55. Bölüm

2K 124 72
                                    

1 yıl önce...
Selin'den...

"Aşkım bu valizini nereye koyayım?"

"Dursun orada. Sana ne zararı var?" deyip telefonumdaki oyuna devam ettim. Ahmet sıkıldığını belli ederek geri yanıma uzandı. Elini kolumda gezdirirken tüylerim ürpermişti. Ona aldırmadan oyunuma devam ettim.

"Bir şeyler mi yesek?" deyip omzumu öptü.

"Ye o zaman Ahmet. Görmüyor musun oyun oynuyorum," derken ses tonum yüksek çıkmıştı.

"Sesindeki öfke beni deli ediyor," deyip tekrar omzumu öptü. Ne tür bir manyakla birlikteydim ki ben? Neden onu affetmiştim? Aptallığıma doyum olmuyordu cidden. Telefonumun kenarındaki kırık yere bakıp derin bir nefes aldım. Aklıma Deniz geldi. Ahmet'i affettiğim için bana çok kızgındı ve bu yüzden tartışmıştık. Birkaç gündür aramız çok soğuktu ve bu durum beni çok üzüyordu. Neden başka birine aşıkken başka biriyle birlikteydim ki?
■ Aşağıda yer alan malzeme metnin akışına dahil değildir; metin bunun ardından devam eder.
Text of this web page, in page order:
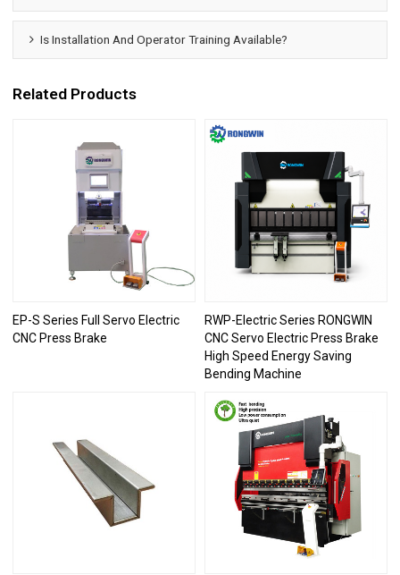
Is Installation And Operator Training Available?
Related Products
EP-S Series Full Servo Electric
CNC Press Brake
RWP-Electric Series RONGWIN
CNC Servo Electric Press Brake
High Speed Energy Saving
Bending Machine
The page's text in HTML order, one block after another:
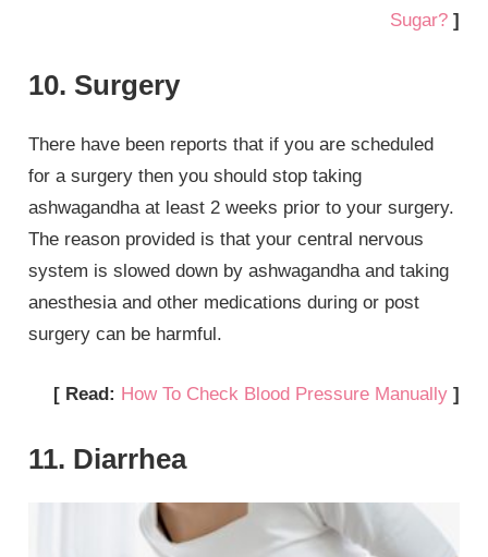
Sugar? ]
10. Surgery
There have been reports that if you are scheduled
for a surgery then you should stop taking
ashwagandha at least 2 weeks prior to your surgery.
The reason provided is that your central nervous
system is slowed down by ashwagandha and taking
anesthesia and other medications during or post
surgery can be harmful.
[ Read: How To Check Blood Pressure Manually ]
11. Diarrhea
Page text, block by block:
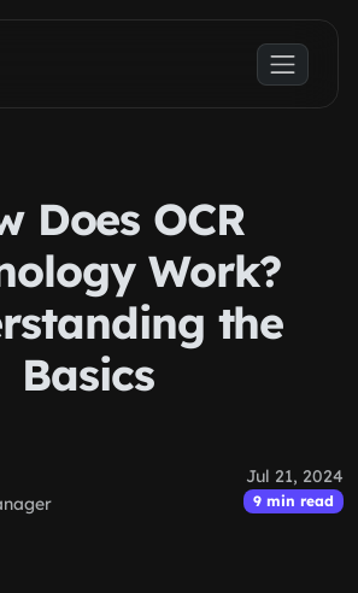
Does OCR
Work?
the
Basics
Jul 21, 2024
9 min read
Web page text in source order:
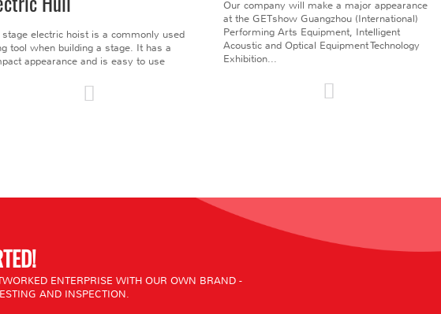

Ahmet'ten ayrılıp Deniz'e her şeyi itiraf etmeyi milyon kere düşünmüştüm. Ama buna cesaretim yoktu. Deniz'i kaybedemezdim. Ahmet umutsuzca yanımdan kalkıp mutfağa gitti. Bu dağ evi Ahmet'in kafasını dinlemek için geldiği ve kimsenin bilmediği bir yerdi. Benim de buraya ilk gelişimdi. Ahmet ile yeni barışmıştım ve o da beni mutlu etmek için buraya getirmişti. Oyundan çıkıp galeriye girdim. Hayatımın aşkının bir fotoğrafına girip yakınlaştırdım. Ah Deniz... O kadar haklıydın ki bana bağırmakta. O kadar haklıydın ki Ahmet'in yanlış kişi olduğunu söylerken. Ben ise sana bir daha bu konu hakkında konuşmaman için bağırdım. Aptal kafam! Yanağımdan süzülen yaşı silip galeriden çıktım. Ahmet elinde bir sandviçle gelip yanıma tekrar uzandı. Elindeki ekmekten bir parça, siyah nevresimin üzerine düşünce birden ayağa kalktım.

"Ya dikkatli olsana! Yatağa döküyorsun. Git mutfakta ye!"
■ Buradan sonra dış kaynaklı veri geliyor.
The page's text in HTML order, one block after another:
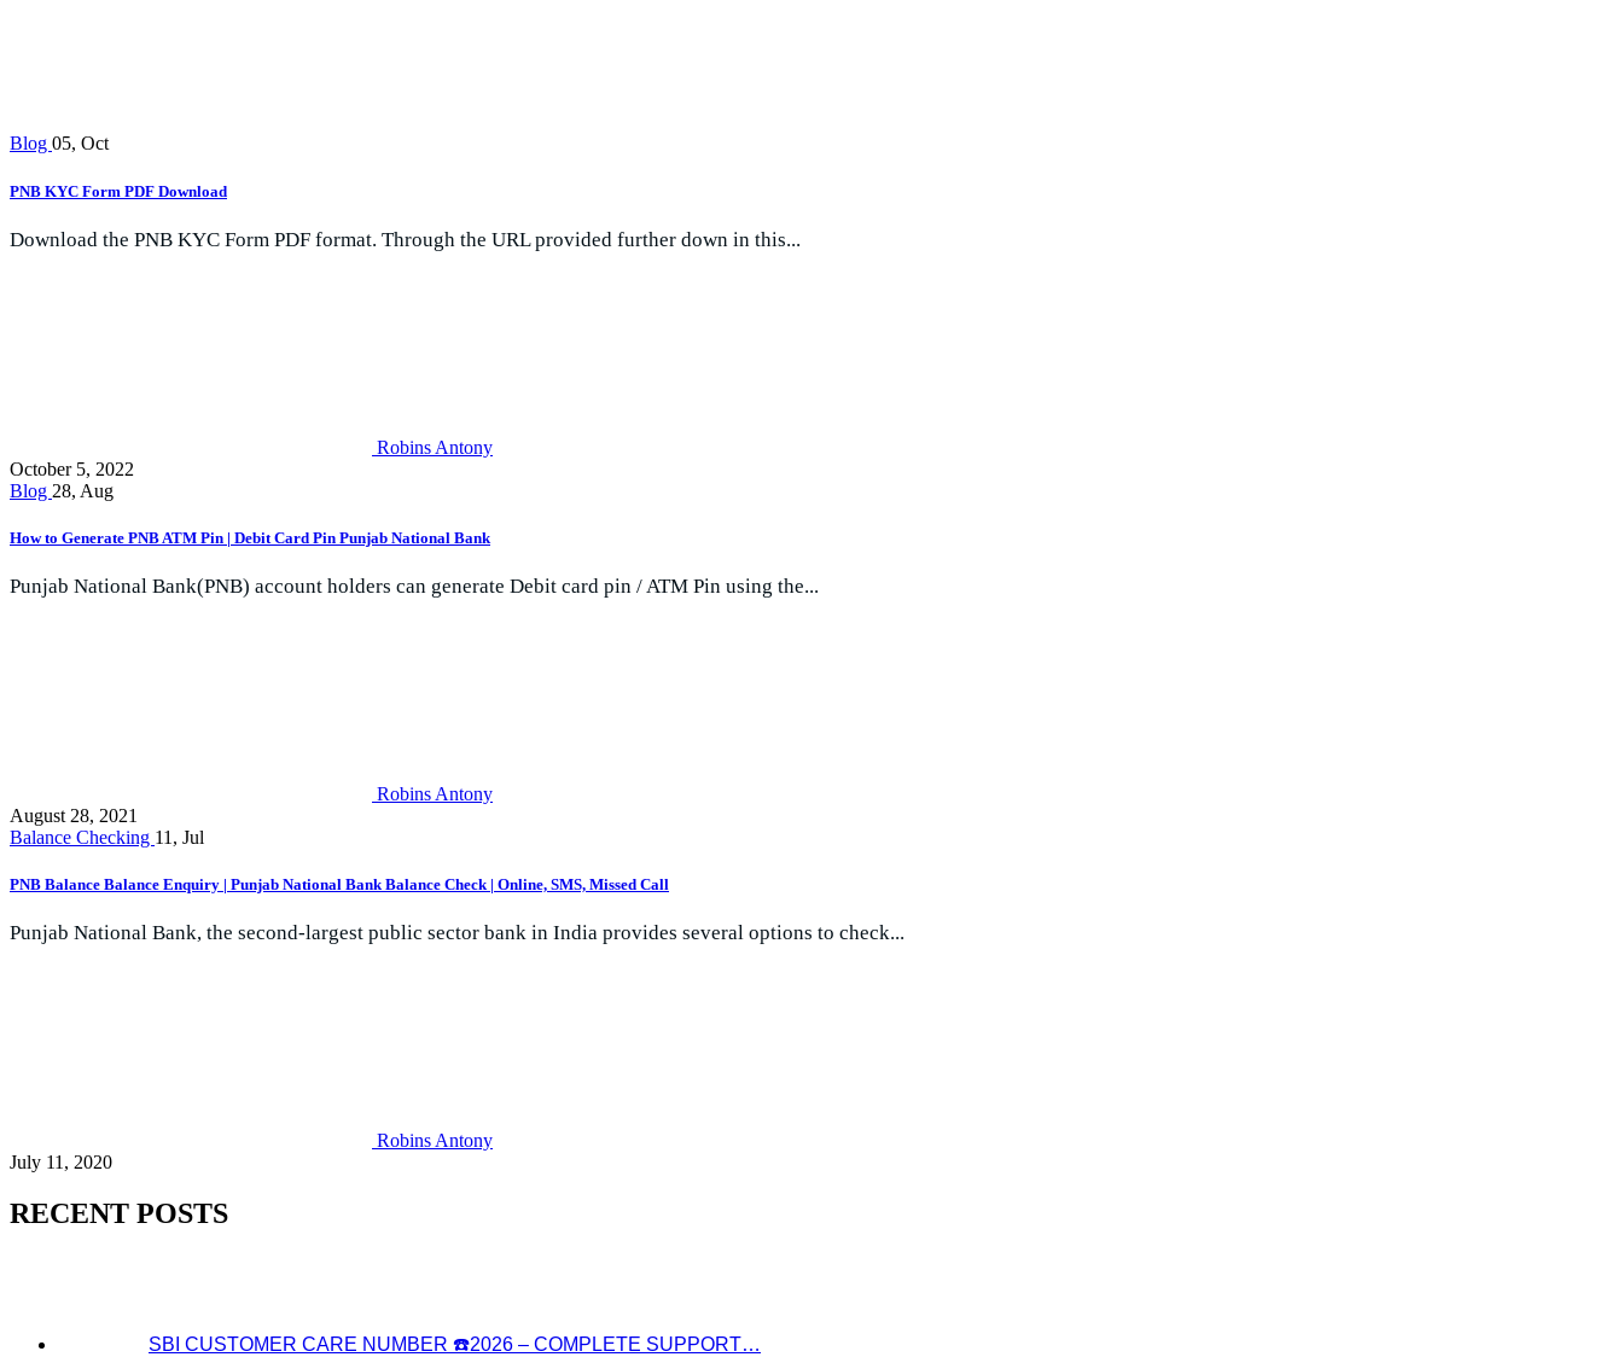
Blog 05, Oct
PNB KYC Form PDF Download
Download the PNB KYC Form PDF format. Through the URL provided further down in this...
Robins Antony
October 5, 2022
Blog 28, Aug
How to Generate PNB ATM Pin | Debit Card Pin Punjab National Bank
Punjab National Bank(PNB) account holders can generate Debit card pin / ATM Pin using the...
Robins Antony
August 28, 2021
Balance Checking 11, Jul
PNB Balance Balance Enquiry | Punjab National Bank Balance Check | Online, SMS, Missed Call
Punjab National Bank, the second-largest public sector bank in India provides several options to check...
Robins Antony
July 11, 2020
RECENT POSTS
SBI CUSTOMER CARE NUMBER ☎️2026 – COMPLETE SUPPORT…

Ahmet şaşkınlıkla bana baktı ve ayağa kalktı.

"Bugün baya sinirliyiz?" deyip mutfağa gitti ama çok sürmeden eli boş geri geldi. Ben elimi saçıma geçirmiş halde duruyordum. Benim burada ne işim vardı ki? Ahmet bana yaklaşırken ben bir adım geri gittim. Yüzündeki bu ifadeyi biliyordum. Yine aynı konuya gelecektik; Neden sana dokunmama izin vermiyorsun?

"Ne yapıyorsun?" dedim bir adım daha geri giderken. O ise çarpık gülüşü ile üzerime gelmeye devam ediyordu.
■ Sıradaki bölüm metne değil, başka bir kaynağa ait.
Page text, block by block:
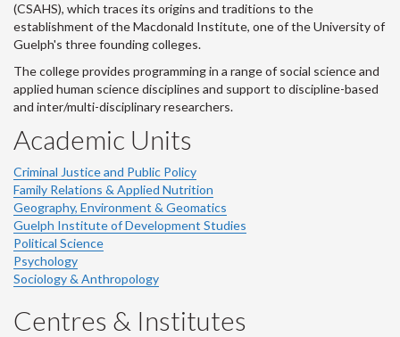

"Seni çok seviyorum," deyip belimden tuttu ve beni kendine çekti. Ellerimle göğsünden itmeye çalıştım ama başarılı olamadım. Beni kendine yapıştırmıştı resmen. Aşağı tarafımda hissettiğim sertlikle gözlerim doldu.

"Ahmet beni korkutuyorsun."

"Hadi ama aşkım. Seni deli gibi istiyorum anlasana," derken boynumda dudaklarını gezdiriyordu. Midem bulanmaya başlamıştı. Nefes alamıyor gibiydim. Yüzümü buruşturdum ve bağırdım.

"Ahmet ben istemiyorum. Hazır değilim şu an."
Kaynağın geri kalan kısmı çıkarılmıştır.